Cloud Contracts and Data Sovereignty

In a recent press release from Gartner, ambiguous contract language and protection relating to security was highlighted as concern to buyers of commercial cloud services, particularly software as a service (SaaS). So what specifically are these concerns and what can the CIO do to mitigate them?

Clearly then the concerns are widespread, but what specifically is giving CIOs the jitters?

I believe there are six key concerns:

1. Vague location creating vulnerability
   Moving documents to remote locations is easy and quick. But where is valuable IP and data really being kept? Not knowing the location, particularly if it is likely to change without notice, puts information in a compromising position.
2. Unauthorised access
   The US Patriot Act and the danger of data being accessed by governments and litigants without the client knowledge is an ongoing hot topic.
3. National laws and regulations
   With differing laws and regulations covering privacy across the globe, coupled with the data centres being housed in countries that offer cost efficient services to the cloud services company, can a CIO be sure that the laws and regulations in both territories are in harmony?
4. Varying security standards
   In the absence of a worldwide standard for data security, most vendors, according to Gartner, choose to commit as little as possible contractually.
5. Unfavourable contracts
   Australian technology lawyer Dudley Kneller points out that some cloud providers offer generic, off-the-shelf Service Level Agreements. This essentially means their solution is not likely to match all clients’ needs.
6. Data recovery
   Business continuity and compliance require fast access to data. In some cases, particularly following contract termination, this is poorly managed.
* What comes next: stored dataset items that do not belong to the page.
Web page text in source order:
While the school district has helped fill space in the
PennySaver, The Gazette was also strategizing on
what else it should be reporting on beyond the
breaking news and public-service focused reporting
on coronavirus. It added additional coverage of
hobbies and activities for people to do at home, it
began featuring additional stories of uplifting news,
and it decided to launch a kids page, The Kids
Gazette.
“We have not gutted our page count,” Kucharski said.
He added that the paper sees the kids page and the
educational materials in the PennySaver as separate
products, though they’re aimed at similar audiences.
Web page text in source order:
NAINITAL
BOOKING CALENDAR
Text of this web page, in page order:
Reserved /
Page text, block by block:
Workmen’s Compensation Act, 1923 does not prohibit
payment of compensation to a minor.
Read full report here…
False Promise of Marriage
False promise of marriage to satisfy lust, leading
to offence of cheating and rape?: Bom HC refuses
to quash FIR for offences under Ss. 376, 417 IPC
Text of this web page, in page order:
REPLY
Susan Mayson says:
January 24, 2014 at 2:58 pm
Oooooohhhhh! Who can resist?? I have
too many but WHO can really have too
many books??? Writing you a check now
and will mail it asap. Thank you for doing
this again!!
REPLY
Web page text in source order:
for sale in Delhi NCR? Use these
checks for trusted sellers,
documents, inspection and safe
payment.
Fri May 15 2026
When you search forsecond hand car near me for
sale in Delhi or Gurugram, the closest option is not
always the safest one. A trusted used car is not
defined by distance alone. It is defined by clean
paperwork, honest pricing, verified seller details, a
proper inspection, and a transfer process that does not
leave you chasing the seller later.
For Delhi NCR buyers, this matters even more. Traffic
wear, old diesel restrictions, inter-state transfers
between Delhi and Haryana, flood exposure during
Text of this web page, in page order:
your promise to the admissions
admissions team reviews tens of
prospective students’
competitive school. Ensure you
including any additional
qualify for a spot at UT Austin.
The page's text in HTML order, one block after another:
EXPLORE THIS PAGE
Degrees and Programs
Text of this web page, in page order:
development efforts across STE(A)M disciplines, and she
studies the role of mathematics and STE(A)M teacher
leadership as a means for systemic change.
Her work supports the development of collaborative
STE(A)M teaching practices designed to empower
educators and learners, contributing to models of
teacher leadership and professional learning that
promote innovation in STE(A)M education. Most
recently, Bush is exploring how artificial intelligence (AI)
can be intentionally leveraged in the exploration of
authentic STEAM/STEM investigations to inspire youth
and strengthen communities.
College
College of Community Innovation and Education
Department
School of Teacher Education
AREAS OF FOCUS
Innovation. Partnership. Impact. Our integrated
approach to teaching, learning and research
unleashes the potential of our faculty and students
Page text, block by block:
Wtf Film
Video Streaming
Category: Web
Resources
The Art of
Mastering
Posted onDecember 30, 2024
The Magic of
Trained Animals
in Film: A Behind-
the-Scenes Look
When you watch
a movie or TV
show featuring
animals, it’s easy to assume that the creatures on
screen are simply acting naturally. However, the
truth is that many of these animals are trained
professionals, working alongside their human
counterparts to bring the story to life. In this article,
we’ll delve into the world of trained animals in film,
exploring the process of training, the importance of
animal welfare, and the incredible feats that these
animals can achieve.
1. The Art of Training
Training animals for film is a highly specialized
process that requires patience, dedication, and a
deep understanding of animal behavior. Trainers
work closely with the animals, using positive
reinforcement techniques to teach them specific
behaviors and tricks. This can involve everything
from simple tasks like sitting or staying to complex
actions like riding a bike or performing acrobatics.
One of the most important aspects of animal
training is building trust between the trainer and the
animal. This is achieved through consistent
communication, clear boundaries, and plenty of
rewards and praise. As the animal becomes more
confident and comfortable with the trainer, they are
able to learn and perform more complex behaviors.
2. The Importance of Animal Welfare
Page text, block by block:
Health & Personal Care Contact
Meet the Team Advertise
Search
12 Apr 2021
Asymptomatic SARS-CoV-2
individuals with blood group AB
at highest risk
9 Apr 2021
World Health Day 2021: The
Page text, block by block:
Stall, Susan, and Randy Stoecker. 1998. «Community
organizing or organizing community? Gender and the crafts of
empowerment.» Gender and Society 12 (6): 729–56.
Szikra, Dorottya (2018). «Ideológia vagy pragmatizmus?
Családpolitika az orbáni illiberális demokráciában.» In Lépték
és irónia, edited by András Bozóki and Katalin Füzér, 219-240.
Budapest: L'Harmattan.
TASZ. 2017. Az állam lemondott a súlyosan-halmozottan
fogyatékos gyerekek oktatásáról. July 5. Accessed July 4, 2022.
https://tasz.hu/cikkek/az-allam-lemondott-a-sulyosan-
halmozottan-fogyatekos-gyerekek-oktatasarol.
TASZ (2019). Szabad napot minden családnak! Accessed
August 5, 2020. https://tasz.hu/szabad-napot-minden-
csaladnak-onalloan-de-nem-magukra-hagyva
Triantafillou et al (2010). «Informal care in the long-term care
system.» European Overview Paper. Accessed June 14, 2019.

It is clear then that data sovereignty and business flexibility need to be balanced to ensure the business is not brought to a grinding halt.  CIOs can achieve this by ensuring they select the right vendor and negotiate the right contract. Obvious, but not always executed as pressures from the business mount up on the IT department.

Advice is available from all quarters, and it is consistent; for example, in a market overview by Forrester in February this year and in advice documents published by The Cyberspace Law and Policy Centre of the University of New South Wales, it is  suggested that in the first place a Cloud Service or SaaS provider’s background needs to be audited in terms of offering, financial position, infrastructure, data centre locations, security procedures, record of reliability, secure access maintenance, DR plans and insurance coverage.

At the contract stage Gartner suggests that: "...cloud services users need to ensure that SaaS contracts allow for an annual security audit and certification by a third party, with an option to terminate the agreement in the event of a security breach if the provider fails on any material measure. In addition, it is reasonable for cloud service buyers to ask a provider to respond to the findings of assessment tools" - such as those offered to members of the Cloud Security Alliance[i].

The key is risk mitigation, and the contract should address all the concerns highlighted above - to include managing sensitive data, storage location, access by other entities, breach notification obligation, disaster recovery, monitoring and termination. A provider should share not just its data centre migration process, but also its method for 'off-boarding' customers.

Any CIO will welcome the opportunity to apply more energy to strategic matters, and with a careful approach to negotiating contracts, should also be able enjoy the comfort of full data sovereignty.